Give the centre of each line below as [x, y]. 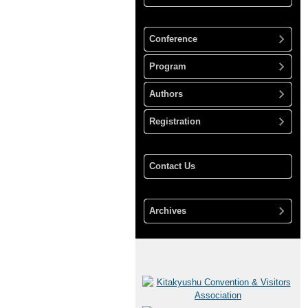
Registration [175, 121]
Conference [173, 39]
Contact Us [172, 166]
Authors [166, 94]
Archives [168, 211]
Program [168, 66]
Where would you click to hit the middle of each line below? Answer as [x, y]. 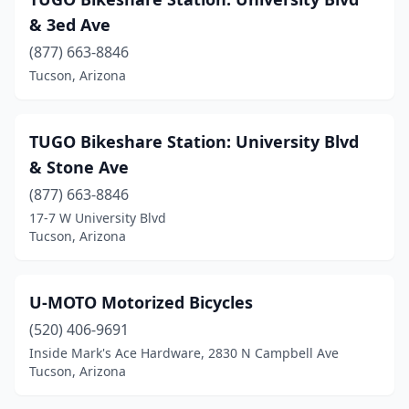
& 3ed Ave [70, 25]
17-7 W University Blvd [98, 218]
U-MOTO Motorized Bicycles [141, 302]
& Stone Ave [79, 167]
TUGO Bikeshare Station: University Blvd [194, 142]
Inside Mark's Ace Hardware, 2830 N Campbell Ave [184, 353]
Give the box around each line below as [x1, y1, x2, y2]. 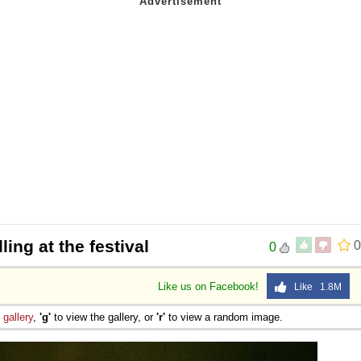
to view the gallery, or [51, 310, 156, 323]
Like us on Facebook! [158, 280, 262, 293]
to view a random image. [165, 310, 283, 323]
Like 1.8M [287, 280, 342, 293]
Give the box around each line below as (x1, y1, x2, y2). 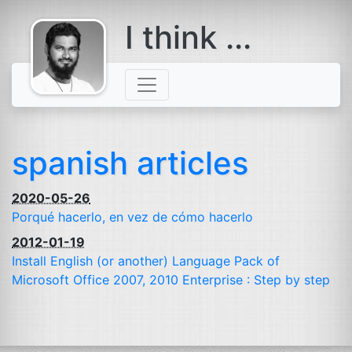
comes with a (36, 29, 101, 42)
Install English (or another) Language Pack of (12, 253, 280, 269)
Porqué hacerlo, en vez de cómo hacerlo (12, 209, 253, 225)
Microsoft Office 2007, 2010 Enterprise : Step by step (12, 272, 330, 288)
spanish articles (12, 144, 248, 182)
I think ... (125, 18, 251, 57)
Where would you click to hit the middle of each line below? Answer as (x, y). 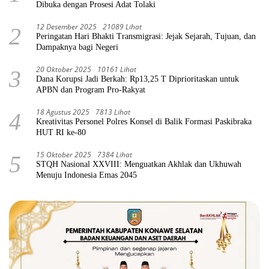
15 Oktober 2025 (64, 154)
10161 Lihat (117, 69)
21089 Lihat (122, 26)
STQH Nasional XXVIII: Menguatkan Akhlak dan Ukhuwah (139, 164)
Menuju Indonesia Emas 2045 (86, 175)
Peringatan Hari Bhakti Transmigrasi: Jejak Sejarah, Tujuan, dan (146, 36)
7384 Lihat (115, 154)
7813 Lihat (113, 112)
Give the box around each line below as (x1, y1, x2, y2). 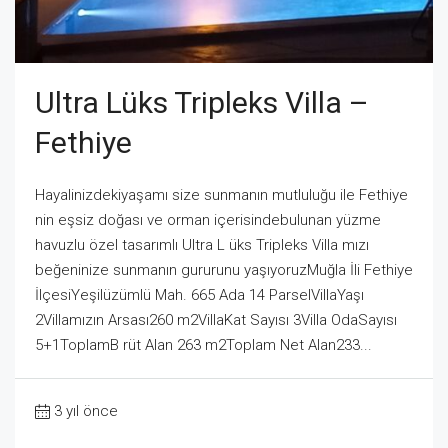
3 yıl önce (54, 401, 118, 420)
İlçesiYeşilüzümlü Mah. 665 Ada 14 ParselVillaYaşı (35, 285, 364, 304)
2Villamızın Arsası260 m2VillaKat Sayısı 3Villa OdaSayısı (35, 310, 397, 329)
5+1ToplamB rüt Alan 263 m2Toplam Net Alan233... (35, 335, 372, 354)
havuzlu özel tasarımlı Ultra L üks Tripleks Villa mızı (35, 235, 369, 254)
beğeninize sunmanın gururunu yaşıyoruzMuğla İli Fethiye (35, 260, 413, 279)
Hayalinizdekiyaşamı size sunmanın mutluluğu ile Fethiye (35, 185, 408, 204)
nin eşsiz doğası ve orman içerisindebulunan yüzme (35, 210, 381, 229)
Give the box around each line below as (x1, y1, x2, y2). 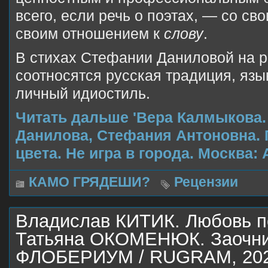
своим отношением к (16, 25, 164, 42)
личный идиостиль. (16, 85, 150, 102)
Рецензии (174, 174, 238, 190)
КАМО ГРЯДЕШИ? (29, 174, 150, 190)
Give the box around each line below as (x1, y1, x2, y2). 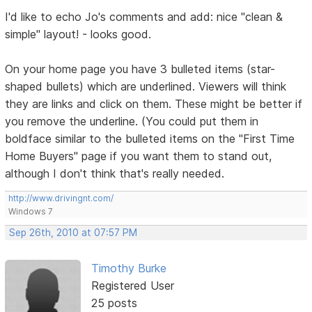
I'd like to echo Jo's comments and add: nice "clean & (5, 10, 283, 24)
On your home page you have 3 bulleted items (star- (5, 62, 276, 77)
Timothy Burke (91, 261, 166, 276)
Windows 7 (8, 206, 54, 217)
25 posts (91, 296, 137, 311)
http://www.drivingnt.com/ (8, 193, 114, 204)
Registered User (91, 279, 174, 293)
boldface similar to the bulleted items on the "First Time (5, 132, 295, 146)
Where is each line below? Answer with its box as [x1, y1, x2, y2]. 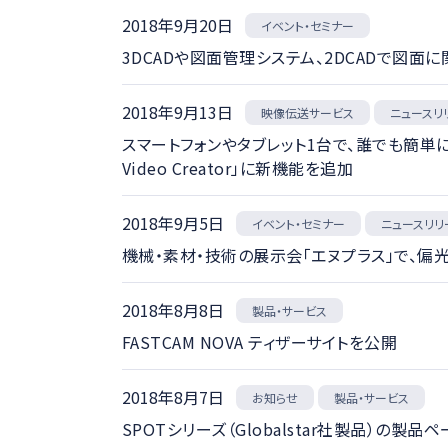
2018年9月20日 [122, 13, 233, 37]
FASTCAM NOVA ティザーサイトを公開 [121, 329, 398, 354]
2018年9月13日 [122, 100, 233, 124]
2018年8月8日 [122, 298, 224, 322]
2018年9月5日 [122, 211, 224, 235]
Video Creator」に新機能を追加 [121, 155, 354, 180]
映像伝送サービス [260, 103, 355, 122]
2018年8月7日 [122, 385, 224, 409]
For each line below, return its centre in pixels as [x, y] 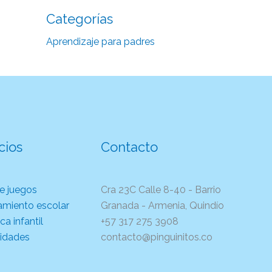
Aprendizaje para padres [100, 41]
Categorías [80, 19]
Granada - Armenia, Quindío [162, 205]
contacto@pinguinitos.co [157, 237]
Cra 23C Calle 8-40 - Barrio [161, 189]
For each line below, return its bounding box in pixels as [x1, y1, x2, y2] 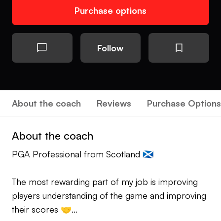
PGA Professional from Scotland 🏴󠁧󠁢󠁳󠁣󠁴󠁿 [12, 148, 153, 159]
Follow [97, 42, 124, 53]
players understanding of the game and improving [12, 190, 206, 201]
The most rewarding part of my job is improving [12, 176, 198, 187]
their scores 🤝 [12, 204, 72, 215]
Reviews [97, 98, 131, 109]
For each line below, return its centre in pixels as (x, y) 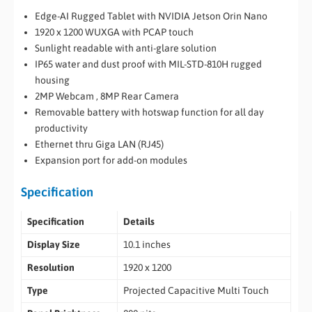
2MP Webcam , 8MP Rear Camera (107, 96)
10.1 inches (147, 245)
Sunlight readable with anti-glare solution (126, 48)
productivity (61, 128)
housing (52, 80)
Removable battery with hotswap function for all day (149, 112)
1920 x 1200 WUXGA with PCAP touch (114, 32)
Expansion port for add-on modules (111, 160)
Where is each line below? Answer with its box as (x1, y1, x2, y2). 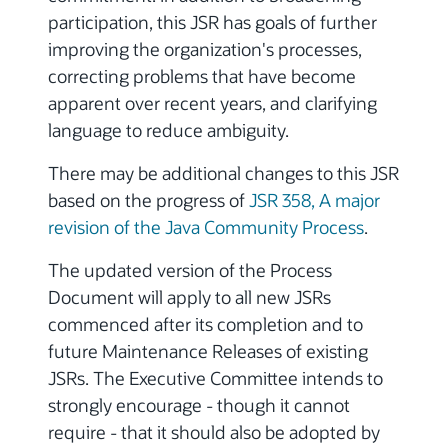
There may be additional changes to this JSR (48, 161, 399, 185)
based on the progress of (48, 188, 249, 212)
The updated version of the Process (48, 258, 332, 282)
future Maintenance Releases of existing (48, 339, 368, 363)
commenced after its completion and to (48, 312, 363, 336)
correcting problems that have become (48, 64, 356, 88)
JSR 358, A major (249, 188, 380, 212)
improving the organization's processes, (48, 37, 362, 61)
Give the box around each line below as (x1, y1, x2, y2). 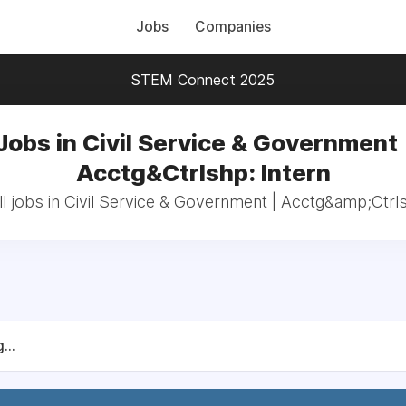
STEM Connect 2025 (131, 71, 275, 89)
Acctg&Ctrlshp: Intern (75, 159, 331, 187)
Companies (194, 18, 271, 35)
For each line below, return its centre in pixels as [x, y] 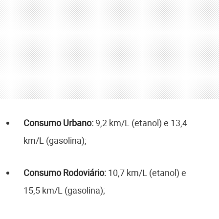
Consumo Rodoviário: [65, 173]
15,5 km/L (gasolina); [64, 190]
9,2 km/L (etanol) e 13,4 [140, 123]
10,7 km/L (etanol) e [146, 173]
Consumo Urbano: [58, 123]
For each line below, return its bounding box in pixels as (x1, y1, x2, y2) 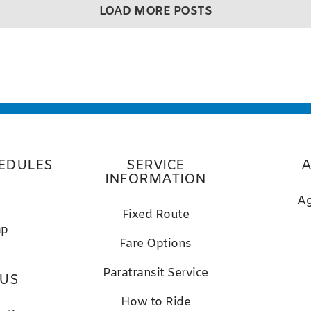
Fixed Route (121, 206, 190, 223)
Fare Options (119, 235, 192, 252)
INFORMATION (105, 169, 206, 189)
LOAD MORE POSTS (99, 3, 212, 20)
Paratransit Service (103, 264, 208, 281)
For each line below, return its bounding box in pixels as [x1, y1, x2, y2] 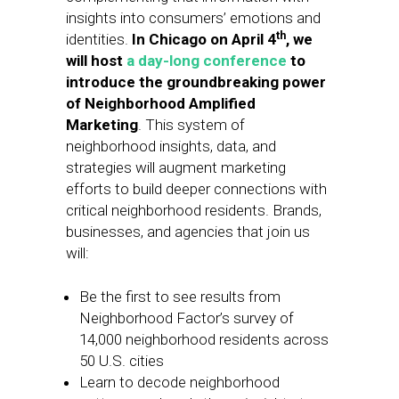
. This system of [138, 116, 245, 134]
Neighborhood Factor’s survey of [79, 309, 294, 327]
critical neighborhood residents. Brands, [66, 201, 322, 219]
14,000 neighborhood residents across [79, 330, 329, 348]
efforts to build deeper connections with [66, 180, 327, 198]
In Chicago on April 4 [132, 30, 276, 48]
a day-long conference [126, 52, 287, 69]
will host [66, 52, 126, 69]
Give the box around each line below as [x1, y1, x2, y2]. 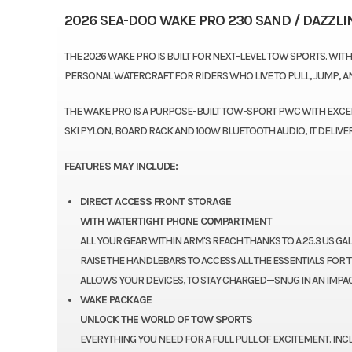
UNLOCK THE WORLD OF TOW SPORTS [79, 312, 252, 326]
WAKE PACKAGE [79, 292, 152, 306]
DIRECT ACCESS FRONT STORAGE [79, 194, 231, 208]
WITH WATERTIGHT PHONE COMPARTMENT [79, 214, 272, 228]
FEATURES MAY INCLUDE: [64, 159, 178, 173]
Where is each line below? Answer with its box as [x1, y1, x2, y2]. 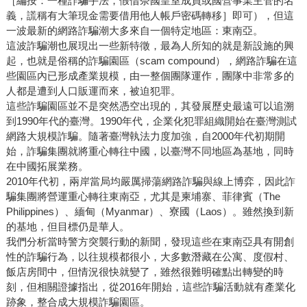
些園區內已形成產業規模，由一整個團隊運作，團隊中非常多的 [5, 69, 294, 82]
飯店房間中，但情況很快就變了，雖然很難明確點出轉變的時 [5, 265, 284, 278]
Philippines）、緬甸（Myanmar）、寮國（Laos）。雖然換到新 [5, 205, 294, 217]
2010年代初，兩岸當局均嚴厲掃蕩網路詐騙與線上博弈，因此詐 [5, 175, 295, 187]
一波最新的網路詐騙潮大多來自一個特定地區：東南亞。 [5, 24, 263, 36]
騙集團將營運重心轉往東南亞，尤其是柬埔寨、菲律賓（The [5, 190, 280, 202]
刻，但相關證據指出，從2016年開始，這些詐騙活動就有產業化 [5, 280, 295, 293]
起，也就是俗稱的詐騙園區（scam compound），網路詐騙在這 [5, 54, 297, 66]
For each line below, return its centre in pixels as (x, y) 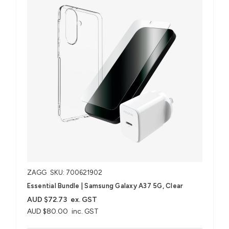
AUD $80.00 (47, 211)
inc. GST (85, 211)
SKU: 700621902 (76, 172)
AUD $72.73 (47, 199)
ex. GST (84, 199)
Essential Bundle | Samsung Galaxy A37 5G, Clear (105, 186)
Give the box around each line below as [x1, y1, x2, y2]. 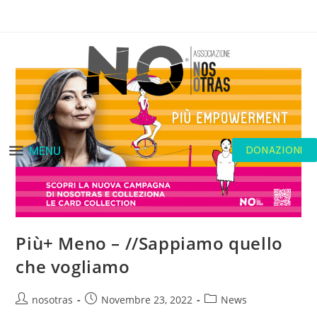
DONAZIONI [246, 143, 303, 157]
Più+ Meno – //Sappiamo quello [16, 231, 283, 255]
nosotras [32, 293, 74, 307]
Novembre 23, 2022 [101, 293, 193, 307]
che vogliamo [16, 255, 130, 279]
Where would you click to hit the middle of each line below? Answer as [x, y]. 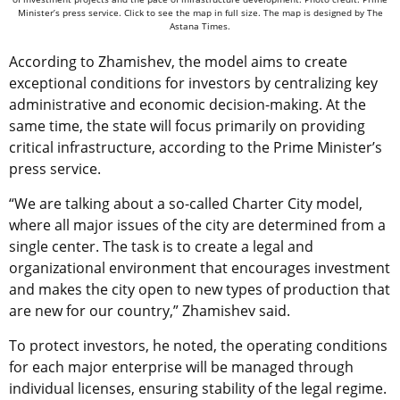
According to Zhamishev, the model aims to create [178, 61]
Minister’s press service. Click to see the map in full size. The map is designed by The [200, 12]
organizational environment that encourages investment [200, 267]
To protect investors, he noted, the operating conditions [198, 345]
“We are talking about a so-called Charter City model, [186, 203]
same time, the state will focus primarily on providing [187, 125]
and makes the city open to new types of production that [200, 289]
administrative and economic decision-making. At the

_____

Task to carry out
Return only the number of lines in the entries that contain the string "residents".

Answer for this exercise
2